- _WHAT IS REQUIRED_: With both ends included, repeat exactly the lines of the entries below from the one containing "with them. For" down to the one containing "without encountering significant", and no others.

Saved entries
----
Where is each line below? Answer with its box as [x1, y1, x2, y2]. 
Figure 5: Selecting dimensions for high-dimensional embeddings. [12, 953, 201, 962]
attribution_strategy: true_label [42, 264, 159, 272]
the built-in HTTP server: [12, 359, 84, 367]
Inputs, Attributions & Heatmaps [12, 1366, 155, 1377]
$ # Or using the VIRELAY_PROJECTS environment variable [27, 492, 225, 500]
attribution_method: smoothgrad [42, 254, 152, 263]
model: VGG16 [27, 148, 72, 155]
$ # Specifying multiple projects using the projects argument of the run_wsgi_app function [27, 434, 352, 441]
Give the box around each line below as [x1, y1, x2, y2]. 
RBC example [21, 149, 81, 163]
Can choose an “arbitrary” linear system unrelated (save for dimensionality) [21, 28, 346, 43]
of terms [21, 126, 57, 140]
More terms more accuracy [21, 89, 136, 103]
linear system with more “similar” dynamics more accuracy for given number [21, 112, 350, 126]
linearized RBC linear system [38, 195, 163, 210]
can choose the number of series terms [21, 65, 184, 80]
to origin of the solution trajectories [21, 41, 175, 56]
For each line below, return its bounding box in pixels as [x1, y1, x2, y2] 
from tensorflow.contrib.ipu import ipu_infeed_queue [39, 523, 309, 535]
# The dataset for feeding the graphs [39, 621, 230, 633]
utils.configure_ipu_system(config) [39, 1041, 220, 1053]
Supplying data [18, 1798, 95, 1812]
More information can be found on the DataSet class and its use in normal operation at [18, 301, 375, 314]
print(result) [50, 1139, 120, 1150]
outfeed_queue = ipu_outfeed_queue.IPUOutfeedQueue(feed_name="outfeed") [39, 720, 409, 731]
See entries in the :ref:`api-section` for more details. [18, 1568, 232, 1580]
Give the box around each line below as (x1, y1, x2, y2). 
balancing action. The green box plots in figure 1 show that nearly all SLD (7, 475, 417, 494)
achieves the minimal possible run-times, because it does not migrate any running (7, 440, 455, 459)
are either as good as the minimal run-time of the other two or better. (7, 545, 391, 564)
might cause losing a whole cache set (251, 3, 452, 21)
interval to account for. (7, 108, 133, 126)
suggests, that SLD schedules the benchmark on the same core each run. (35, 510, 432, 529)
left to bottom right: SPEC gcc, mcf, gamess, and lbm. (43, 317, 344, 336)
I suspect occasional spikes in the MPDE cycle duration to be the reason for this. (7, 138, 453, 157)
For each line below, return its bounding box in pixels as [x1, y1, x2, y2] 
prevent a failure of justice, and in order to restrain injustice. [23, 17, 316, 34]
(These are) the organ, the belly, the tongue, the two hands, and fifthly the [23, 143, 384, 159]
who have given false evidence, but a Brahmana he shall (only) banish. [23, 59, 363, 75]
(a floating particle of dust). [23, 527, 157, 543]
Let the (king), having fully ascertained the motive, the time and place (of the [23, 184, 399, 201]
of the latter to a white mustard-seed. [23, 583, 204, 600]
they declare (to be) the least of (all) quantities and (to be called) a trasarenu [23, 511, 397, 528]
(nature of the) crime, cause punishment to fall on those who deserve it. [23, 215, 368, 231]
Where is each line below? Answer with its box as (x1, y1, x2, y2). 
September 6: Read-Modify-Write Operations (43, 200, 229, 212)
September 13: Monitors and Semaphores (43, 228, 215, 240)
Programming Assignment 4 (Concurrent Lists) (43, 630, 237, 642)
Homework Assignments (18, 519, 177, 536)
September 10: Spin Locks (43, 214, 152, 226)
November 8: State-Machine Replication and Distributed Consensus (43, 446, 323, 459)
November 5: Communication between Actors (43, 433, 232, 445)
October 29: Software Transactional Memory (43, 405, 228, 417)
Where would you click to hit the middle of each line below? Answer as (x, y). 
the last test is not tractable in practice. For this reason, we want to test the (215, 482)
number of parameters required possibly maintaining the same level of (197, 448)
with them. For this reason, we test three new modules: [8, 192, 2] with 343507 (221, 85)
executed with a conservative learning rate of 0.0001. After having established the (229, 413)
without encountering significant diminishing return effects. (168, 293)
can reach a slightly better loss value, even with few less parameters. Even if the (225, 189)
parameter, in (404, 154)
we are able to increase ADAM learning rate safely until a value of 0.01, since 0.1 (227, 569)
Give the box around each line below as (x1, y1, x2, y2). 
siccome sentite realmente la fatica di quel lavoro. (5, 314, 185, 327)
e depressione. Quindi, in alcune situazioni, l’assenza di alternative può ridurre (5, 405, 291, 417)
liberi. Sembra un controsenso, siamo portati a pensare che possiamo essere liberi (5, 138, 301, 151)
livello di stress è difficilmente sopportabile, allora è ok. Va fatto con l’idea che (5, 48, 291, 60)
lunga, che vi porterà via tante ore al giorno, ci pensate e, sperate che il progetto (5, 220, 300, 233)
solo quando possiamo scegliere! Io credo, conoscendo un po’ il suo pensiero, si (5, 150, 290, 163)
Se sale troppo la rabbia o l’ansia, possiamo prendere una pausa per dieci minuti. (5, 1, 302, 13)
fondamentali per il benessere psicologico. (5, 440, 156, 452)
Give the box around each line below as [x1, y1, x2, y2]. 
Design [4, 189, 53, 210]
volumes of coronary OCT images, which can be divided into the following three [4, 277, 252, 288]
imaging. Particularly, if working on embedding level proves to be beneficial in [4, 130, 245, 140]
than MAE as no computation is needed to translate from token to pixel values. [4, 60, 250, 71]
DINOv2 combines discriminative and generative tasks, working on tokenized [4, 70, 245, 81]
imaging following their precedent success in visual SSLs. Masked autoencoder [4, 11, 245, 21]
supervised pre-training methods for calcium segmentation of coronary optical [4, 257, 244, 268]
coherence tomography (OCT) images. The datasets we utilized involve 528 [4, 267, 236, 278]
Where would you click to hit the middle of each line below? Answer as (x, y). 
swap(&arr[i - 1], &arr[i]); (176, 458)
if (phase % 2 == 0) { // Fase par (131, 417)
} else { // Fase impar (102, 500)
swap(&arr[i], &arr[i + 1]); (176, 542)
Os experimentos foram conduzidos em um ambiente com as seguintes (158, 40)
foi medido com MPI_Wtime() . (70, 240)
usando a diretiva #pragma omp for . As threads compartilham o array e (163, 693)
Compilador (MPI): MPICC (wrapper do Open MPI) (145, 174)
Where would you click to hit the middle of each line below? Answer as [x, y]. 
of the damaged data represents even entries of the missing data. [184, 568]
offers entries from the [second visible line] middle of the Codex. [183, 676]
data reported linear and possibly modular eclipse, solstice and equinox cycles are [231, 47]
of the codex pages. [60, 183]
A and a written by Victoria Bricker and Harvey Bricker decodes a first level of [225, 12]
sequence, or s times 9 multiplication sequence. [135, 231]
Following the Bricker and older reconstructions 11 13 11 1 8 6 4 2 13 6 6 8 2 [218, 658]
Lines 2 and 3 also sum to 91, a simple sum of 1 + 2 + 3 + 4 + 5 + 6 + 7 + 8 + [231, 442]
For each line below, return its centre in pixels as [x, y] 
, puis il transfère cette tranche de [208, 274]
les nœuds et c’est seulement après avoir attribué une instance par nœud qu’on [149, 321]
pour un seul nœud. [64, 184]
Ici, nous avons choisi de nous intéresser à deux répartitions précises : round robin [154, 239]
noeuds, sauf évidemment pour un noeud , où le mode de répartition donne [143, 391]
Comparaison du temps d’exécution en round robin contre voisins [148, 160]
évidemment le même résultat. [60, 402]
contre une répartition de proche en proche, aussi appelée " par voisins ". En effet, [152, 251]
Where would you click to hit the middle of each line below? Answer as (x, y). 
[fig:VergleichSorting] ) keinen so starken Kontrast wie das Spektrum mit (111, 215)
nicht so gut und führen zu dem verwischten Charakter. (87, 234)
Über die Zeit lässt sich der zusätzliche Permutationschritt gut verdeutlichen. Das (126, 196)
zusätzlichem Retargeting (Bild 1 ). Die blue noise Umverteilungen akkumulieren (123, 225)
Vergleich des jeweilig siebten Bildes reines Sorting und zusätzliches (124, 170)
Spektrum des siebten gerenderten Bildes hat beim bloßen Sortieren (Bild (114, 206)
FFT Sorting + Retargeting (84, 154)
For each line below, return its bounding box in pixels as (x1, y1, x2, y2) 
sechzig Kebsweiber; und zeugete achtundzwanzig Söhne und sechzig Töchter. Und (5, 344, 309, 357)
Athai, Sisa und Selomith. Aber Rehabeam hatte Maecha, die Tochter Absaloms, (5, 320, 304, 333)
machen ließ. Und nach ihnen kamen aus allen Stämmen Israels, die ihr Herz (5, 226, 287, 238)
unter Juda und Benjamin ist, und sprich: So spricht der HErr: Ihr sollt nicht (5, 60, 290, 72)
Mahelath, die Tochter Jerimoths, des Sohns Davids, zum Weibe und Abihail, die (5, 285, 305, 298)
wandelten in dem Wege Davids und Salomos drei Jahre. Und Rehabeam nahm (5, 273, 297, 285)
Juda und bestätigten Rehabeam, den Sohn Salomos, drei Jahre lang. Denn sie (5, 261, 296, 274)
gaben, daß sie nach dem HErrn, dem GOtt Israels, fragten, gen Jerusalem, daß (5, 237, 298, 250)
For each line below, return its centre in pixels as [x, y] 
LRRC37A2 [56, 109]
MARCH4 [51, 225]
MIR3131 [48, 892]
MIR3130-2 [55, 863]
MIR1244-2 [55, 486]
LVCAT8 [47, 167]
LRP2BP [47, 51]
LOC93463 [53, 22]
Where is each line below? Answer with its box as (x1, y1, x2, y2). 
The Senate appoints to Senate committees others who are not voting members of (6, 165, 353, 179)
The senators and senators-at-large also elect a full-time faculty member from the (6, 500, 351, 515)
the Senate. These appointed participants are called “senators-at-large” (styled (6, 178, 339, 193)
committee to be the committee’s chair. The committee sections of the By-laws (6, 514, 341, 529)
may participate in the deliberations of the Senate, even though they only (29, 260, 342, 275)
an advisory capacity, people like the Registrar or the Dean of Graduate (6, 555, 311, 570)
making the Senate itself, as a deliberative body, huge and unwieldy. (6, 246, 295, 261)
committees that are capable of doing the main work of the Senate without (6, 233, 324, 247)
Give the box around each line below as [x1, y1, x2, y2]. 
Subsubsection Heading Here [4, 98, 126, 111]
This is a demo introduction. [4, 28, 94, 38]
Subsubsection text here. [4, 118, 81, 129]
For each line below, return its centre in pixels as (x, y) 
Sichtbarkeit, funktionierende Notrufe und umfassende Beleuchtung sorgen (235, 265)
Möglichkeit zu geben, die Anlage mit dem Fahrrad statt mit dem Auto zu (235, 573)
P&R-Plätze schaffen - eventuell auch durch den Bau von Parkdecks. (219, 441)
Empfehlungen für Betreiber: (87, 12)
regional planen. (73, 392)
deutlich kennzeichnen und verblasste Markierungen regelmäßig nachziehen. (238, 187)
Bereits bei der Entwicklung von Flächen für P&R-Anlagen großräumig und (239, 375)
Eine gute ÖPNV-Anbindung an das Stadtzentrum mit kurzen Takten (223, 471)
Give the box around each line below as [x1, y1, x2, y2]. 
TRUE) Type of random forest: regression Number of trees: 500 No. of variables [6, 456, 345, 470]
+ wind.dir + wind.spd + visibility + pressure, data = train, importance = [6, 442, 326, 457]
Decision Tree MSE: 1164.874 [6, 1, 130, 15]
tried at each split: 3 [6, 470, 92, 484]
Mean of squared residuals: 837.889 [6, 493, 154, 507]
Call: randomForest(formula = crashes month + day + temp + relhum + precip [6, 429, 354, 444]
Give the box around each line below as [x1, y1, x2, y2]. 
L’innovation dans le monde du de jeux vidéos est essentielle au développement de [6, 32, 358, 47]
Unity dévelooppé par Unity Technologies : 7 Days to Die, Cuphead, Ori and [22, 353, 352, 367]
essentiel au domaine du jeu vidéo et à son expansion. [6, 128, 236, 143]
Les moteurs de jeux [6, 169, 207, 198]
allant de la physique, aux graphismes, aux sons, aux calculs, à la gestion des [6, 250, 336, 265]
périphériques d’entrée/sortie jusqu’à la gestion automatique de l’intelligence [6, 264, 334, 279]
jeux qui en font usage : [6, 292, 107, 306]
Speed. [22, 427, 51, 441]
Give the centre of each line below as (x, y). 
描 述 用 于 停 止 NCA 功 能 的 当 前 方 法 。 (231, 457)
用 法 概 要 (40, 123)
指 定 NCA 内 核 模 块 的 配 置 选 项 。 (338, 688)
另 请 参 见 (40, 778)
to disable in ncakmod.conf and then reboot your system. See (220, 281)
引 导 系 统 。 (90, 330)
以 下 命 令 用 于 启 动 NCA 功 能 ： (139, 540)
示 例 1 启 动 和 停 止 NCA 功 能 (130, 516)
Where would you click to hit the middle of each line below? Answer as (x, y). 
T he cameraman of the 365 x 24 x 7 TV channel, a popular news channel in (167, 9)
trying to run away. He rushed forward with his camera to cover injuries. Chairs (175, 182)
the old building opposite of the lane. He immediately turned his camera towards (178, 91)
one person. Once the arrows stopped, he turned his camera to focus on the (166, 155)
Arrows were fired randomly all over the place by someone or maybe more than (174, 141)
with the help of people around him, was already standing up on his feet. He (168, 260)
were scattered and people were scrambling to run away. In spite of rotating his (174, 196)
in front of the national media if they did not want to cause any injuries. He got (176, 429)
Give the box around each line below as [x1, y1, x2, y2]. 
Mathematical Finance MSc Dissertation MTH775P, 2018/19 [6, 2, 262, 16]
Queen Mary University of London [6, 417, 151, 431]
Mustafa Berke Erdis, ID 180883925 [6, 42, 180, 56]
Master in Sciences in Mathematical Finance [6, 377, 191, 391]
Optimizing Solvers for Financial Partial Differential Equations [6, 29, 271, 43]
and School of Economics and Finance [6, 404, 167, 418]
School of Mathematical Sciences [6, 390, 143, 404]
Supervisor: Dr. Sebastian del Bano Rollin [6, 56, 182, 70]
----
- _RESULT FOR THIS EXERCISE_:
with them. For this reason, we test three new modules: [8, 192, 2] with 343507 (221, 85)
executed with a conservative learning rate of 0.0001. After having established the (229, 413)
without encountering significant diminishing return effects. (168, 293)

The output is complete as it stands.